== Activity ==
Only one stretch of the records below is wanted: the lines from the one holding "With this we" through the one holding "Procedure Creation [7, 133, 193, 160]". Return it exactly, both ends included.

____ Data shown

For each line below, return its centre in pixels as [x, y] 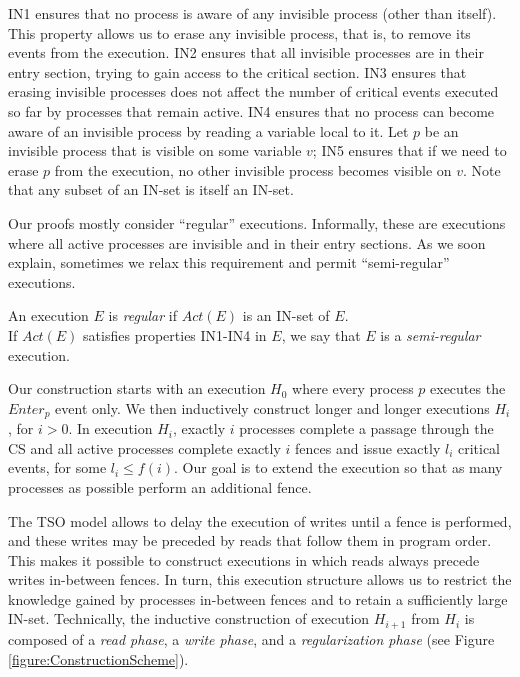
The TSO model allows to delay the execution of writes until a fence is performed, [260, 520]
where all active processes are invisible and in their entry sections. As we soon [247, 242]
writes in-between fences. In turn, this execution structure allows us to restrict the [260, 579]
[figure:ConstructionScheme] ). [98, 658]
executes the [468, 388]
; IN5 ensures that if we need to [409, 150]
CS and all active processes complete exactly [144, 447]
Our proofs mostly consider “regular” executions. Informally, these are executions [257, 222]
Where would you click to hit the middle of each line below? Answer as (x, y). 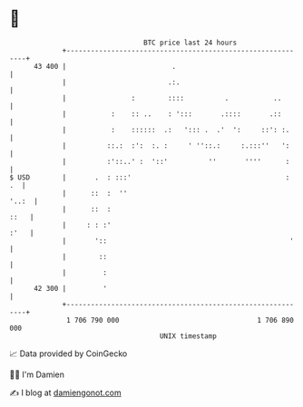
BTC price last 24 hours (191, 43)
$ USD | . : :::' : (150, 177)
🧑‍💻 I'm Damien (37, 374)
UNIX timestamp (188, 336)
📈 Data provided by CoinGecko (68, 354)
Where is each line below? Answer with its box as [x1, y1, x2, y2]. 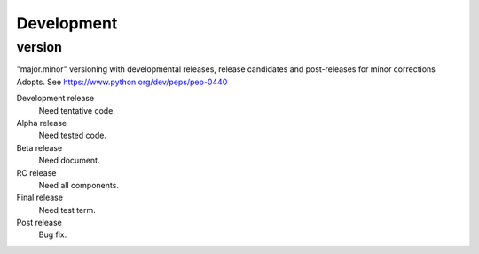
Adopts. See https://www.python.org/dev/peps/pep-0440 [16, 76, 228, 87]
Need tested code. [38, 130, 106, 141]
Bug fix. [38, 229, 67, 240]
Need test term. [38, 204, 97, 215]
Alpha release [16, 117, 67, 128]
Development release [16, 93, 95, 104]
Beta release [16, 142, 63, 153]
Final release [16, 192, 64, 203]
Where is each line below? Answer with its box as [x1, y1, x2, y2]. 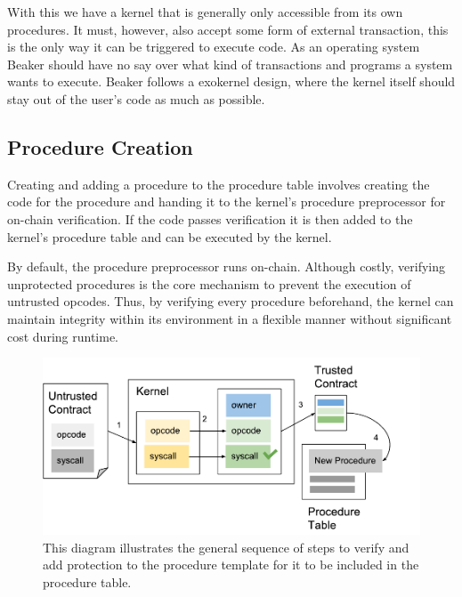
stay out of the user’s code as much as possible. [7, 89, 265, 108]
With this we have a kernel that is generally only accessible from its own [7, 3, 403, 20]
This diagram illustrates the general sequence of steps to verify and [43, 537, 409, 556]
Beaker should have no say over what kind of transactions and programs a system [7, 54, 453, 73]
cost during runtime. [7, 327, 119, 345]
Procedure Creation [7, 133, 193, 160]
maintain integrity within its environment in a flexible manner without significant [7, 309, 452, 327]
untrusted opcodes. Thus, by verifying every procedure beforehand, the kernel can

________

== Response to this task ==
With this we have a kernel that is generally only accessible from its own [7, 3, 403, 20]
This diagram illustrates the general sequence of steps to verify and [43, 537, 409, 556]
Beaker should have no say over what kind of transactions and programs a system [7, 54, 453, 73]
cost during runtime. [7, 327, 119, 345]
Procedure Creation [7, 133, 193, 160]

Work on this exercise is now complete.